**Work to be completed:**
Among the entries below, please repeat exactly and only the lines from the line containing "사용자가 업로드한 사진이나" to the line containing "Features(kor) (18, 353, 107, 370)", both lines included.

[Start of Attachment]

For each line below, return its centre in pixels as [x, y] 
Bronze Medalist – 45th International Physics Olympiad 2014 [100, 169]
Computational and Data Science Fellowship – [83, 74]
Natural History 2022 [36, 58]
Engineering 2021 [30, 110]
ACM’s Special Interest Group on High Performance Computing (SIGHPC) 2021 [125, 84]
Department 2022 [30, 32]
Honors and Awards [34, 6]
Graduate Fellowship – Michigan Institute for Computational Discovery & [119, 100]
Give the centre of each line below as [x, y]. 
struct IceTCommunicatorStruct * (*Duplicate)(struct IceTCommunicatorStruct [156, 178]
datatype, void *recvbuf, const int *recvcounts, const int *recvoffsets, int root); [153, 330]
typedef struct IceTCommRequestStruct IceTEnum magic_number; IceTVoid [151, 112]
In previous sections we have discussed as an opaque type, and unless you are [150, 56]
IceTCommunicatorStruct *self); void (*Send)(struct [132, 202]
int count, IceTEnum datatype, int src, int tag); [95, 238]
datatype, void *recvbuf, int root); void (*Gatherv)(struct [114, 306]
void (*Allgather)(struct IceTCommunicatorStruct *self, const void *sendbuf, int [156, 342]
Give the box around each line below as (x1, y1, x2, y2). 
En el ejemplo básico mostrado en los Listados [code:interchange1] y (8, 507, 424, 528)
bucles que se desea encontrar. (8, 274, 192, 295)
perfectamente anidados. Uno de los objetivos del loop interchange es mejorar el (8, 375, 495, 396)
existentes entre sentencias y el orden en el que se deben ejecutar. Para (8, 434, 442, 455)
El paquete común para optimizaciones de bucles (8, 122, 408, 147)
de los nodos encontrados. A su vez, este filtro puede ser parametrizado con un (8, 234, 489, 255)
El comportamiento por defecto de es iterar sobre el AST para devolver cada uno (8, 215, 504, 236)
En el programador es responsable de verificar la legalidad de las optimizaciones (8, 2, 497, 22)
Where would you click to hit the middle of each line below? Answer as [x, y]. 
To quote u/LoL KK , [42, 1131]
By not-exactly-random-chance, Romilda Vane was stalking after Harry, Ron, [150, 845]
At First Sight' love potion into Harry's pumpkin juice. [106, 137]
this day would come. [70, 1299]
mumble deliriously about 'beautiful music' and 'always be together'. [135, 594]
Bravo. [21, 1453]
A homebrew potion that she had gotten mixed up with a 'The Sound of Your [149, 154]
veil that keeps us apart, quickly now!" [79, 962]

[End of Attachment]
[Start of Attachment]

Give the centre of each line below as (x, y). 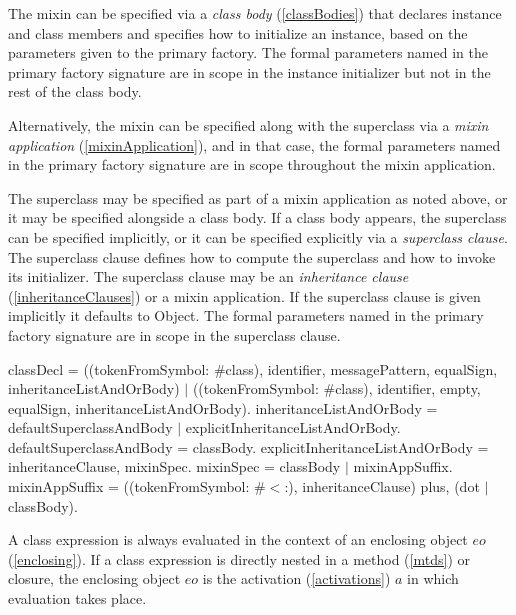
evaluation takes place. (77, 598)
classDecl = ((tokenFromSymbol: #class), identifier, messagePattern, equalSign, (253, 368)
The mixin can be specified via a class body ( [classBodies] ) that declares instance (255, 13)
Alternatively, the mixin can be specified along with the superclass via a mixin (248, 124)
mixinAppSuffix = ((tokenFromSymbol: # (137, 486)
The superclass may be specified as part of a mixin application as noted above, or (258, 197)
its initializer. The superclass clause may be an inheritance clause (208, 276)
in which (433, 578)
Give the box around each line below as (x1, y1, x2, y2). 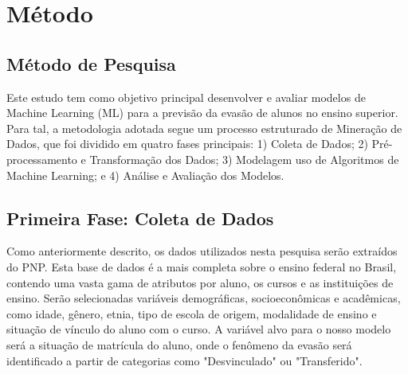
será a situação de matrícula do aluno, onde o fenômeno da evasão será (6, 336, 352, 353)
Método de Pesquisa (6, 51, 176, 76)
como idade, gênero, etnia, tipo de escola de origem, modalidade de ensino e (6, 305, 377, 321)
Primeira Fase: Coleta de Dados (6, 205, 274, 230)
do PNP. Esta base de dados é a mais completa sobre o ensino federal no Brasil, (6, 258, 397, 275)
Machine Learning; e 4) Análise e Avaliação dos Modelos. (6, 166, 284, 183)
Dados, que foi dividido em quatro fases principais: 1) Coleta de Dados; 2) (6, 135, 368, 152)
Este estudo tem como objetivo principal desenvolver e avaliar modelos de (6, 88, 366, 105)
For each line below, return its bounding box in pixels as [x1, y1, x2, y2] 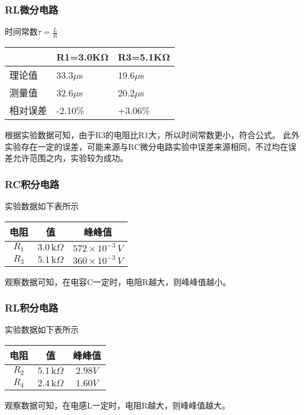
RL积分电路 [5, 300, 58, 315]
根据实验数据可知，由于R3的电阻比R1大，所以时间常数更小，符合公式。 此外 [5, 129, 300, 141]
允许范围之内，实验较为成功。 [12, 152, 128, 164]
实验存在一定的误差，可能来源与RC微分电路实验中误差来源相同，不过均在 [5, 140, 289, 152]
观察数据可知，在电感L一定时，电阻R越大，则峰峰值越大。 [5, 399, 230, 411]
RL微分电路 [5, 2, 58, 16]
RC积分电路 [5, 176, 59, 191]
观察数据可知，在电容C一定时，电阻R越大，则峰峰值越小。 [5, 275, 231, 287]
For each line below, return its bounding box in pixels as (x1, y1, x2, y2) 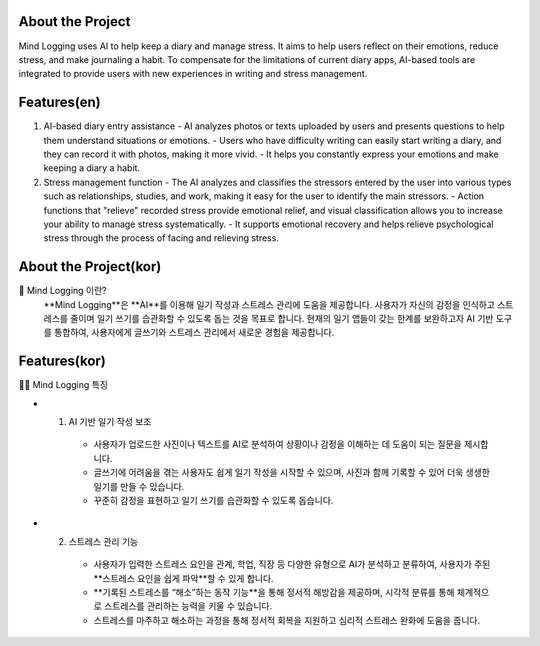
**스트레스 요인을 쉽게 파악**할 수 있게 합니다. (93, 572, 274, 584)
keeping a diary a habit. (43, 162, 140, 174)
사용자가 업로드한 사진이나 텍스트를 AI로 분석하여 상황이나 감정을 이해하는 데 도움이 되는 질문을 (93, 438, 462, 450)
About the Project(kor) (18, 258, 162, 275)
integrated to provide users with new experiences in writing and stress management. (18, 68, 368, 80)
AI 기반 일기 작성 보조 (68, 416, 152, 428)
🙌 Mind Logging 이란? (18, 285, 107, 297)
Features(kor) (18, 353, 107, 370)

[End of Attachment]

**Output for this task:**
사용자가 업로드한 사진이나 텍스트를 AI로 분석하여 상황이나 감정을 이해하는 데 도움이 되는 질문을 (93, 438, 462, 450)
About the Project(kor) (18, 258, 162, 275)
integrated to provide users with new experiences in writing and stress management. (18, 68, 368, 80)
AI 기반 일기 작성 보조 (68, 416, 152, 428)
🙌 Mind Logging 이란? (18, 285, 107, 297)
Features(kor) (18, 353, 107, 370)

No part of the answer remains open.